Laws against slander are intended to protect people from unfounded attacks on their character, and Clause 18C of the Racial Discrimination Act is intended to protect people from insult, offence, humiliation or intimidation based on their race, colour or national origins. (Clause 18D defines exceptions to 18C’s requirements.)

Some legal experts say 18C’s current wording is not strong enough to deal with cases of discrimination. However, the government proposes to replace “insult” and “offend” with “harass” which would emasculate the Act and negate its original intention.

The current legislation is valued by many communities, including Aboriginal people, Jews and Muslims.

Regarding clauses 18C and 18D, Dr Colin Rubenstein recently noted “... since their inclusion in 1995, organisations monitoring racism have witnessed more circumspection and less harm by openly racist groups in Australia. ... statistics maintained by the Jewish community show ... there was a substantial decline in incidents of anti-Jewish harassment in Tasmania and South Australia following judgements ... under Section 18C”.

Naturally, the Racial Discrimination Act doesn’t suit those politicians who seek the electoral support of bigots or racists. Government members claim 18C violates their right to free speech, but they themselves strive to suppress statements by others with which they disagree.

For example, immediately after bushfires last year, a government minister told a Greens MP he shouldn’t discuss climate change, even though it is associated with an increasing number of bushfires.

A few years ago a member of the audience in an ABC program said the government’s anti-terrorism policies were counterproductive and would actually persuade certain young men to become terrorists. It was good advice, but the government suggested that the audience member, who had criminal convictions, was a terrorist himself, and that the ABC should terminate the program.

On Australia Day we’re encouraged to join in national celebrations, but the government rejects calls for the event to include interpretation of it from the viewpoint of Indigenous Australians.

After Anzac Day ABC commentator Yassmin Abdel-Magied placed a Facebook post that read: “Lest. We. Forget. Manus, Nauru, Syria, Palestine ...)”.
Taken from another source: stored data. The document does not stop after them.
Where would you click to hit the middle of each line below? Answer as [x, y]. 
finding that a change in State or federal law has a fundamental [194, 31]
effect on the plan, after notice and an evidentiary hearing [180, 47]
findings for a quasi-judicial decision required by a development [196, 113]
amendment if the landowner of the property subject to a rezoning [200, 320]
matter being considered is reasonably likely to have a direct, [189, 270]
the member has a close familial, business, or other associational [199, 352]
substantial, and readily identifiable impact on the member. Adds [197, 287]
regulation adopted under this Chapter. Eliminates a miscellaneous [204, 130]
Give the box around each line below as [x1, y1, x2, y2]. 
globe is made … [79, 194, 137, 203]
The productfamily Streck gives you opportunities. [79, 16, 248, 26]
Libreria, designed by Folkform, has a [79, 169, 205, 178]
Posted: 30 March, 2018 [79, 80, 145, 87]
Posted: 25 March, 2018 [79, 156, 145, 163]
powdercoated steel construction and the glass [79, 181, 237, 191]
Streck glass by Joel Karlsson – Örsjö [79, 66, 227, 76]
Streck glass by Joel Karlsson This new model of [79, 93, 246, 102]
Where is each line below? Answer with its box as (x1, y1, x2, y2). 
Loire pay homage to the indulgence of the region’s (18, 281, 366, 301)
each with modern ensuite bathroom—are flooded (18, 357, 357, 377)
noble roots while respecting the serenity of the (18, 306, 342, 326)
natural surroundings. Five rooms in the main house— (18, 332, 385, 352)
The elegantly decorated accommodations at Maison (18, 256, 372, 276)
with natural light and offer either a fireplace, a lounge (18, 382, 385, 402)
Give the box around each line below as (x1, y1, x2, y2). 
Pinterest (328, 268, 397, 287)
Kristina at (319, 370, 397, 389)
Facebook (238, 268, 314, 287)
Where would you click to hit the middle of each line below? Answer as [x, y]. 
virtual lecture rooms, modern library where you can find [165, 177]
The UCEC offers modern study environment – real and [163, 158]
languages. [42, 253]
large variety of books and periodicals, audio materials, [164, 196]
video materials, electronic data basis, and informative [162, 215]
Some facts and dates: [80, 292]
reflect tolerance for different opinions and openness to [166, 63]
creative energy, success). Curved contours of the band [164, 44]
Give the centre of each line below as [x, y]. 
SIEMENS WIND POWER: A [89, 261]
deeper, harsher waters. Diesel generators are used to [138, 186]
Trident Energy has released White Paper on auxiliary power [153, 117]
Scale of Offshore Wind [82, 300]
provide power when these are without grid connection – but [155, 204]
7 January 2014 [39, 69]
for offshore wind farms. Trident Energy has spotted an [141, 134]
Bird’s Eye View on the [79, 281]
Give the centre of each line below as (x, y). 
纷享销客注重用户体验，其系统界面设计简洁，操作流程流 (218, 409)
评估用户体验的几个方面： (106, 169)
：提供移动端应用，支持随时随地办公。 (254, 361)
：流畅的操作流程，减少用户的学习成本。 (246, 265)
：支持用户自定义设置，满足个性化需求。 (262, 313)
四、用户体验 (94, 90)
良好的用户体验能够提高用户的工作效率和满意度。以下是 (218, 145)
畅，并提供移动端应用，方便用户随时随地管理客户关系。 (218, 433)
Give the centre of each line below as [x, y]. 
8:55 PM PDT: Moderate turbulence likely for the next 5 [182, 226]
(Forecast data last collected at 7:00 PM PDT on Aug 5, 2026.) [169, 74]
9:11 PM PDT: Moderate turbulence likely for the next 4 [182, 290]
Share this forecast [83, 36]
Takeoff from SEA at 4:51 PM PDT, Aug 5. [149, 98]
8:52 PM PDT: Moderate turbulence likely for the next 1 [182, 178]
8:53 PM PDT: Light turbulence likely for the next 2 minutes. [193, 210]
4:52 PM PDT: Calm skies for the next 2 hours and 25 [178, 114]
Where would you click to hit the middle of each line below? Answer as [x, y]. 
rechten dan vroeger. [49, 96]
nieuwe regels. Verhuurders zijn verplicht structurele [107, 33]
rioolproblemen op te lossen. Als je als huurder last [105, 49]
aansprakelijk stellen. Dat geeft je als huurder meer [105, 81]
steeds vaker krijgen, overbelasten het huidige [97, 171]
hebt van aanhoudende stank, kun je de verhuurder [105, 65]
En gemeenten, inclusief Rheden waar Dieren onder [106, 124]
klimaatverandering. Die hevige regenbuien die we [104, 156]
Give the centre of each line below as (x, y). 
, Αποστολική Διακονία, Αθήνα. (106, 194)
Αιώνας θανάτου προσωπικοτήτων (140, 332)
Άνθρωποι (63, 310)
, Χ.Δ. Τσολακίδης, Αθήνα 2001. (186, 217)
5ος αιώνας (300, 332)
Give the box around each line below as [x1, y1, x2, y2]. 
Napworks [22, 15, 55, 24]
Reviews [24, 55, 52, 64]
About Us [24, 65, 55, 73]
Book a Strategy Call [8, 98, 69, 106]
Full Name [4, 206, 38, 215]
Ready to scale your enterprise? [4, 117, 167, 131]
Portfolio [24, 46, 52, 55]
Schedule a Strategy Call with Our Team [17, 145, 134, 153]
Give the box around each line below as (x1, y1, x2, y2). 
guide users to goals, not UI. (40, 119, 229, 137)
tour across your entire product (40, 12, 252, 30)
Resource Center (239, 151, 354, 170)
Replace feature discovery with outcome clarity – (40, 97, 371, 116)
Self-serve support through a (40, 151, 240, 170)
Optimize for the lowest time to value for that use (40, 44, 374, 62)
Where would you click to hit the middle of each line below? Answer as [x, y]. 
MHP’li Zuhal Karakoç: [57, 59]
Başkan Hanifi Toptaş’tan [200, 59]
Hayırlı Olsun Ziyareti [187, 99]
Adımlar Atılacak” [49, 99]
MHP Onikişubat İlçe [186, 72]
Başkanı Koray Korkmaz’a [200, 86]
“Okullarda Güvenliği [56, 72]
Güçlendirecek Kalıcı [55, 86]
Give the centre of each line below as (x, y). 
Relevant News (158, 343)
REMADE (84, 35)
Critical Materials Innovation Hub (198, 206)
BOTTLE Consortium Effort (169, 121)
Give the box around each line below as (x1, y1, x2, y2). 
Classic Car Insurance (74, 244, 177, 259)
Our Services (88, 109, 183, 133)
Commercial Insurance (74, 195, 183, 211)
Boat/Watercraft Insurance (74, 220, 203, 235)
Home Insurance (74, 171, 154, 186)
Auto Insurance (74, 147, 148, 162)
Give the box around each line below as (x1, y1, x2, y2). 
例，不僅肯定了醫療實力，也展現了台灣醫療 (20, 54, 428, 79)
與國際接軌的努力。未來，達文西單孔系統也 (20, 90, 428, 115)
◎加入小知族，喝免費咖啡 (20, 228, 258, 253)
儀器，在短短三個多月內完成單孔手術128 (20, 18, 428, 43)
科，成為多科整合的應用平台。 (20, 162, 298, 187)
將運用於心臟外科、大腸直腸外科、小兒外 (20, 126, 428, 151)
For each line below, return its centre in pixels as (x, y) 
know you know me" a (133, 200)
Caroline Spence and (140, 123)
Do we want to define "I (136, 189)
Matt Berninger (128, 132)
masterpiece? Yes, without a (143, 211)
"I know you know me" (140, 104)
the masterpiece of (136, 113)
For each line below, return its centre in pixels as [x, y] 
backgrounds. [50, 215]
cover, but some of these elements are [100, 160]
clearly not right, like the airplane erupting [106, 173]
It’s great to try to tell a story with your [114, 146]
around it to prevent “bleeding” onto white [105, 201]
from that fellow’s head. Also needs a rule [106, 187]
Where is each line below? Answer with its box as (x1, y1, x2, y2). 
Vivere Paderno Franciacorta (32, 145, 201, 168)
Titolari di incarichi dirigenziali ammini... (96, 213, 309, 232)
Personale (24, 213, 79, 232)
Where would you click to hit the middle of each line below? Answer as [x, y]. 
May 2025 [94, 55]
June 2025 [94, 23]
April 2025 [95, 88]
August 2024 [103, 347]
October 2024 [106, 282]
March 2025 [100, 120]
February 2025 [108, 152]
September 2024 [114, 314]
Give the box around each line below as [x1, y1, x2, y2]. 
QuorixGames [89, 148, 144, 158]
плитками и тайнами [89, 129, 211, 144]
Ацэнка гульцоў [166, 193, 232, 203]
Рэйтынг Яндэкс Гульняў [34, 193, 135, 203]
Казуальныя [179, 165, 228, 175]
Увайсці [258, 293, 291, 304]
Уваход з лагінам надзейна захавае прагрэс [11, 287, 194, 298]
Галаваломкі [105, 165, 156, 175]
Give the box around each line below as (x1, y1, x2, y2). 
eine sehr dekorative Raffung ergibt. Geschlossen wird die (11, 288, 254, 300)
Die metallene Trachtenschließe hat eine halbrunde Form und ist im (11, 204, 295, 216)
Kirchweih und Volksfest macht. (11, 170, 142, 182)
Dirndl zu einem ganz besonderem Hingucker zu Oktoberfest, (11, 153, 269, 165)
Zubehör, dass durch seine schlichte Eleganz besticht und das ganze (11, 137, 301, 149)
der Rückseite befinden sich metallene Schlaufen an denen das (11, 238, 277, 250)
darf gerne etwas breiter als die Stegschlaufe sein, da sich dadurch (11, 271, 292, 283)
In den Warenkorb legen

Bolt and the Murdoch press immediately accused her of an outrageous violation of a sacred institution. Abdel-Magied later removed the words from social media, and publicly apologised.

But the anti-Muslim media hysteria had done its work. Afterwards she was publicly harassed, and received a flood of abusive messages, stating she was an “Islamic piece of s***” and a supporter of genital mutilation, that she should be stripped, beaten, sodomised, publicly whipped, stoned in the street, or deported to Yemen, or that she should commit suicide by jumping off a bridge.

So much for freedom of speech!

The real “problem” with Abdel-Magied’s statement is that her implied criticism was spot on. On Anzac Day, rather than simply paying tribute to fallen soldiers, we should discuss ideals of compassion or equality, for example, regarding our treatment of the victims of war, including asylum seekers, and we should certainly question our involvement in wars, past, present and future.

And that includes WW1, the subject of widespread uncritical public reverence. Former ambassador to Japan, John Menadue, recently commented: “The most important and just war in which we have fought was WW2, in defence of our own people and land. But WW2 is rated by the Australian War Memorial and so many others as of much less significance. WW1 is the Holy Grail.”

Conservative politicians claim Australia “came of age” in WW1. However, Menadue points out that the nation was by no means united in support of our participation in that war.

Many subjects are taboo for current advocates of free speech. That includes the question of who profits from the wars in which we participate, one of the most important of all public issues. In the struggle for free speech, the issues the government is most reluctant to discuss are the very ones that are most important for the nation to consider.